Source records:
..............................

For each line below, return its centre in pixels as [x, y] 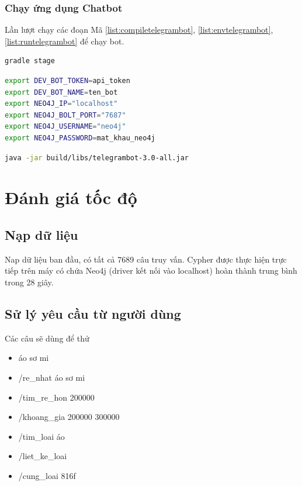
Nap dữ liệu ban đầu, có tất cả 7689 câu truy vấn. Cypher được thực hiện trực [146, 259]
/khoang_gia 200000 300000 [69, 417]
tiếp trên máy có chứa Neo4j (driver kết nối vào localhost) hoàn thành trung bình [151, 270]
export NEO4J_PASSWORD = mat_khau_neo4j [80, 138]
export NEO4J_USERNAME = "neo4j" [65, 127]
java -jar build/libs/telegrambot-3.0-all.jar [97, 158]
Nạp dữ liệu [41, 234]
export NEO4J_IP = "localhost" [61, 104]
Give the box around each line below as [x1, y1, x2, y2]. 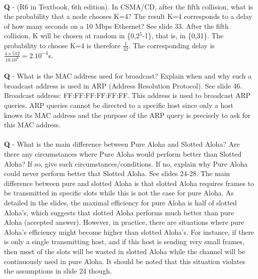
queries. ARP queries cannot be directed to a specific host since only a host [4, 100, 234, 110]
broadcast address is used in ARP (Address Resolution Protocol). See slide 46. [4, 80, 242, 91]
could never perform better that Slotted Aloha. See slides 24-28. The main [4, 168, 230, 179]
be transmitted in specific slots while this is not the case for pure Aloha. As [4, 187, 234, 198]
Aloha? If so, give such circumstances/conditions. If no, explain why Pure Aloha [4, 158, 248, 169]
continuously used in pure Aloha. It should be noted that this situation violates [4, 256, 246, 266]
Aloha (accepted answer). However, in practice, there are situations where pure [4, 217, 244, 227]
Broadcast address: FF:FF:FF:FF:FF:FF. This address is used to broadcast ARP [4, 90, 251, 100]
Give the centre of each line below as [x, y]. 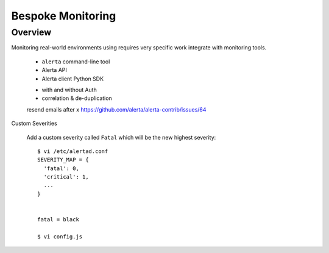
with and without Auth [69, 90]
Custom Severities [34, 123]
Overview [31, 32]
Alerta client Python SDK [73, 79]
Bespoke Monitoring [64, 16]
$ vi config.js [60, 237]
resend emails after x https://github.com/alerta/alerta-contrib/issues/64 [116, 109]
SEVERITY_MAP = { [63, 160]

..............................

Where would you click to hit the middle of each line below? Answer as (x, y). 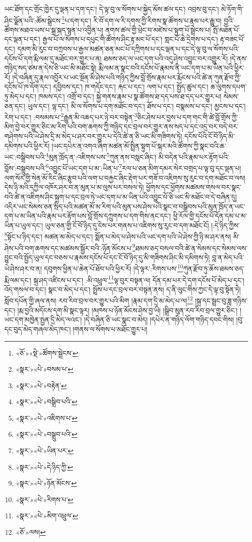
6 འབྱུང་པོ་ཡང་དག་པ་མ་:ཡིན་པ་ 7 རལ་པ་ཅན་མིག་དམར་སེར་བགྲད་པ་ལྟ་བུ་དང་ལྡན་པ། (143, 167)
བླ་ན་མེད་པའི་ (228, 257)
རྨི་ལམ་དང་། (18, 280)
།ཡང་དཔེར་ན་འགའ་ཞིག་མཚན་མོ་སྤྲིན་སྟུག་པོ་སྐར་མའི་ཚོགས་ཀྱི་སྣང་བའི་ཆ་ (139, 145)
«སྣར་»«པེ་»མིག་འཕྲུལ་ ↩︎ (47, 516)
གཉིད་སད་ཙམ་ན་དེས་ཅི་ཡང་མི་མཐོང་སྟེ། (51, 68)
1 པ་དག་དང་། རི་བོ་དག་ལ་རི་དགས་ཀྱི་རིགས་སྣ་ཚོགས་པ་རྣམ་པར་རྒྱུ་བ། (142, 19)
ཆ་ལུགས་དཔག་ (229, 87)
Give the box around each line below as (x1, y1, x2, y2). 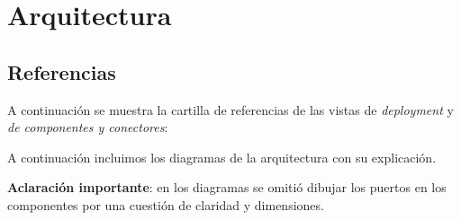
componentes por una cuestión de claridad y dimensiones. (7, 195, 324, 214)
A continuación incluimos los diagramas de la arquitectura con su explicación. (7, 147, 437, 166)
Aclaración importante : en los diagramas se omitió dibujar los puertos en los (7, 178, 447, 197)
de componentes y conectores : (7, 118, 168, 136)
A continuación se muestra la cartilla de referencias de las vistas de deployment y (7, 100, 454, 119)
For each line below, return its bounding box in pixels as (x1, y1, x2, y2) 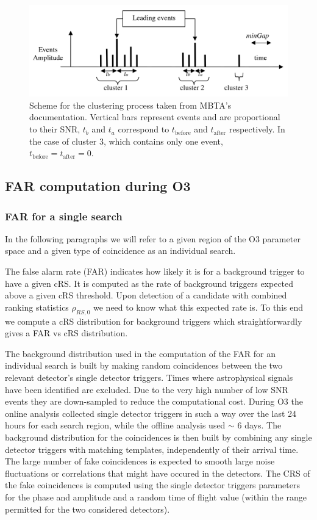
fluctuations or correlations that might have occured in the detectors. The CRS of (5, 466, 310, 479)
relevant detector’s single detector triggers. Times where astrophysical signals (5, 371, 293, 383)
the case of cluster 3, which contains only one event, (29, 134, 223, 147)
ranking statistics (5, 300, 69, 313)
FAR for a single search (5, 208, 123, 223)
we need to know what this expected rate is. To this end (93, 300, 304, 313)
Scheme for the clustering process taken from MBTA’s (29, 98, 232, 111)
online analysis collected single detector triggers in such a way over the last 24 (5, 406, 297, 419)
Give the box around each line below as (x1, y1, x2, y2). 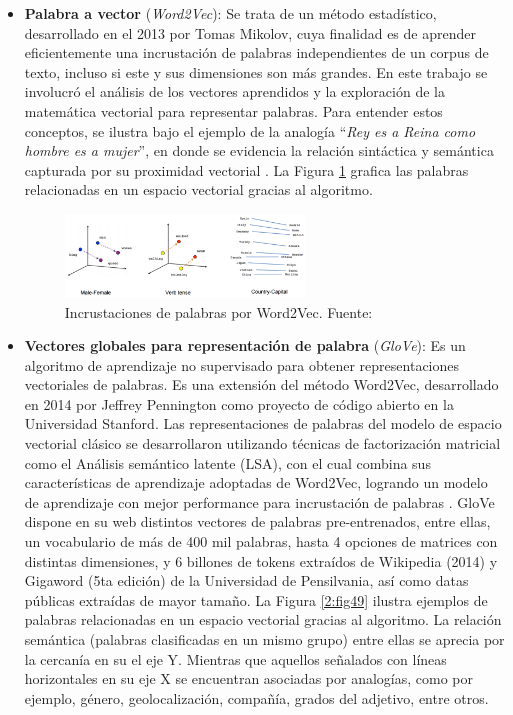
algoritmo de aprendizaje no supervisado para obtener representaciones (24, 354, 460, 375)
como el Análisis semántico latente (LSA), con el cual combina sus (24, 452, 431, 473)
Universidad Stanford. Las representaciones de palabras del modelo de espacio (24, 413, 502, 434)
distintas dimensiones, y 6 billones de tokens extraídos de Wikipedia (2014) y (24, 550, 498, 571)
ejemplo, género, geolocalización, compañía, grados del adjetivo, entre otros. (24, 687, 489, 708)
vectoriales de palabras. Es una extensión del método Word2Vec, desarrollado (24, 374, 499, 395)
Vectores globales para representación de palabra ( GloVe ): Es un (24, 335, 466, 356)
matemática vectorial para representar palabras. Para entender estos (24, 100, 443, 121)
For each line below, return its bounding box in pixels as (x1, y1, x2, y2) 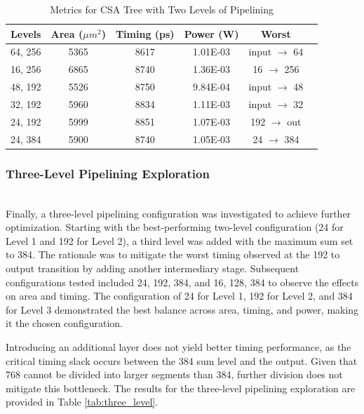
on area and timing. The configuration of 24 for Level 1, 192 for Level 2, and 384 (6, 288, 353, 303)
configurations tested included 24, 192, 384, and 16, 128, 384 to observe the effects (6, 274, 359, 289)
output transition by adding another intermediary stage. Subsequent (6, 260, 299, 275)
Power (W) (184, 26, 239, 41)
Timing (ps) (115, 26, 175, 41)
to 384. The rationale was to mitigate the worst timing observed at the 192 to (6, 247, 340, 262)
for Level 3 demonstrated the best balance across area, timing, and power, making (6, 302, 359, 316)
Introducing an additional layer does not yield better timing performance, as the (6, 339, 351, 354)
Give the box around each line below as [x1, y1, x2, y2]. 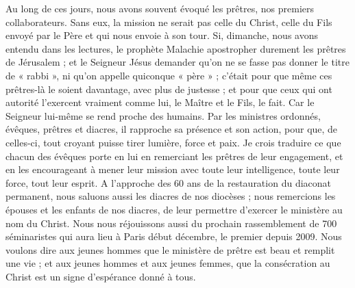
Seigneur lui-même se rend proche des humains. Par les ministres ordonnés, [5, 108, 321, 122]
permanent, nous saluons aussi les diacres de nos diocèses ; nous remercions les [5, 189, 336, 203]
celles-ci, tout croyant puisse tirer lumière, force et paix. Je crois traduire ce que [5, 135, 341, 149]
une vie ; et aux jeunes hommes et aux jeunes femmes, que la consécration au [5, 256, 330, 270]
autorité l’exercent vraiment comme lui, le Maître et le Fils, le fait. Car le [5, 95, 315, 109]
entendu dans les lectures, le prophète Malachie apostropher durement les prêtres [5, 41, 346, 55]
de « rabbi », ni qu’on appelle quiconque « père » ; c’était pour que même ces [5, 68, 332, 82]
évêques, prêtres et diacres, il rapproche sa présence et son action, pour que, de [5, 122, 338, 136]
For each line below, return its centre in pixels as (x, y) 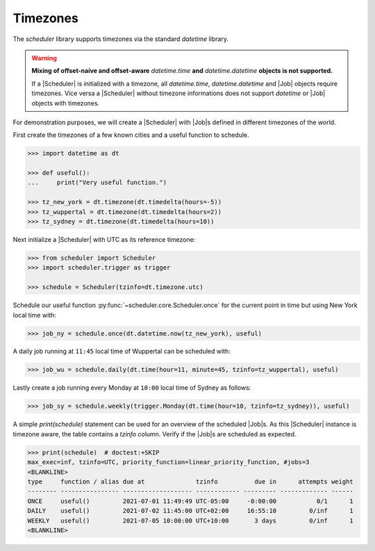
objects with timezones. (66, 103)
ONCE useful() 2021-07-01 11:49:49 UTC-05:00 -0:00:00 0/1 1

..............................

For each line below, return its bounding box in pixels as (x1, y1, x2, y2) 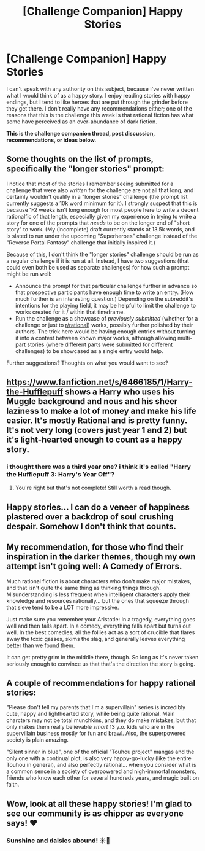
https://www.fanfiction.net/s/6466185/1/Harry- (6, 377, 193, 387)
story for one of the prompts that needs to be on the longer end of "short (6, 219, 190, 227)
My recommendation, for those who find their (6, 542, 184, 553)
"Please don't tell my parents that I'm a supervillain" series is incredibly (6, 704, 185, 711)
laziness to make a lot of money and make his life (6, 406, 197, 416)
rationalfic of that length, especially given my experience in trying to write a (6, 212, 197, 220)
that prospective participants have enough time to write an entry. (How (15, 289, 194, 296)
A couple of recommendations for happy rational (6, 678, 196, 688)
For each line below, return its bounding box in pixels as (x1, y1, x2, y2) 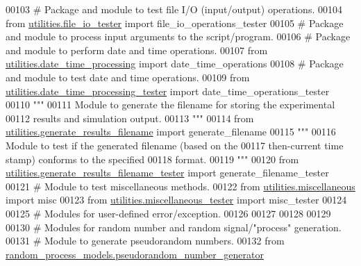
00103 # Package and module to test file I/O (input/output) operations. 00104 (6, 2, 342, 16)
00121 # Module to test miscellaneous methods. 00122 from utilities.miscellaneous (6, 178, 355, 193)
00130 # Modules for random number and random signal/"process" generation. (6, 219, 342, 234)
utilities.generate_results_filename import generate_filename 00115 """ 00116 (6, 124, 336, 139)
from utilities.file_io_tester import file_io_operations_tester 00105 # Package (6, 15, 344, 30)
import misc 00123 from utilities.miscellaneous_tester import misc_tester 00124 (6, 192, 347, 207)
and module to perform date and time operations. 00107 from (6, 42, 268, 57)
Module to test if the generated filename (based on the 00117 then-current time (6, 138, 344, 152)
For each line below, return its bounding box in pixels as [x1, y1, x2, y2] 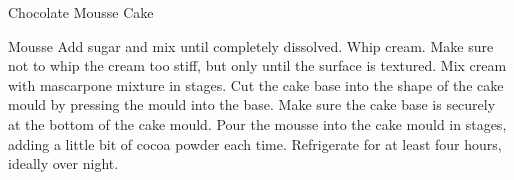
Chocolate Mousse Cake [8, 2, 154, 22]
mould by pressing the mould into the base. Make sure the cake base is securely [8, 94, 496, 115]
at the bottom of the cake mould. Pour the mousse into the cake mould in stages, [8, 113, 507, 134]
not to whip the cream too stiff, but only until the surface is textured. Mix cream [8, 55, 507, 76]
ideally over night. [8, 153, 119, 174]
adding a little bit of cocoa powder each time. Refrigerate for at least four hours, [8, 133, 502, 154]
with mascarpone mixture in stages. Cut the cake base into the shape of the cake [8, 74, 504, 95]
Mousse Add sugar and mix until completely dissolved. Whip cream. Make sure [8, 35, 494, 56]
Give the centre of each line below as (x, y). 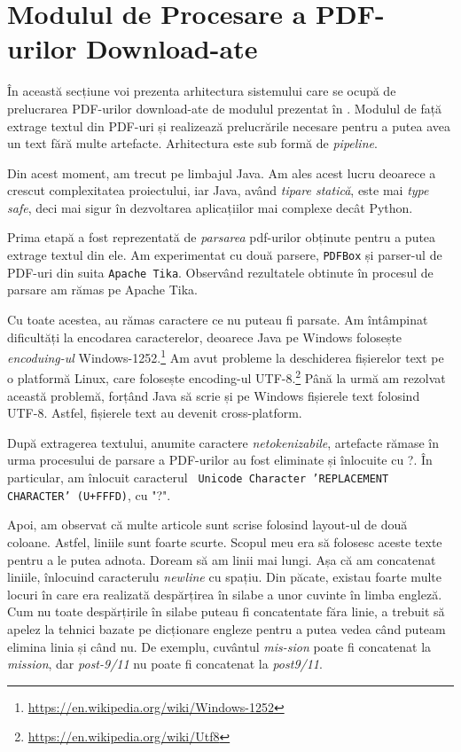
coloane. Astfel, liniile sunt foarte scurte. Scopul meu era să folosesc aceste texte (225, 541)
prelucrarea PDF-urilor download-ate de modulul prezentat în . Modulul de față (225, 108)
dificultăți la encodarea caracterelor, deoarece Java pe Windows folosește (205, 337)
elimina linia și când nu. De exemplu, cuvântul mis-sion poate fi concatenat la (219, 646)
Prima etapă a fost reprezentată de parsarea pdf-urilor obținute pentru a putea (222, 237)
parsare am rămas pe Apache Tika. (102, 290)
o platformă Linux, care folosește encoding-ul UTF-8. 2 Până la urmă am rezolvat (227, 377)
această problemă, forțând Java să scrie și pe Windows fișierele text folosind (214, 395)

..............................

■ **TASK BRIEF**: Find every line of the data that includes the string "Package". Copy each of those lines.

■ **ANSWER TO THE PROBLEM**:
00103 # Package and module to test file I/O (input/output) operations. 00104 (6, 2, 342, 16)
from utilities.file_io_tester import file_io_operations_tester 00105 # Package (6, 15, 344, 30)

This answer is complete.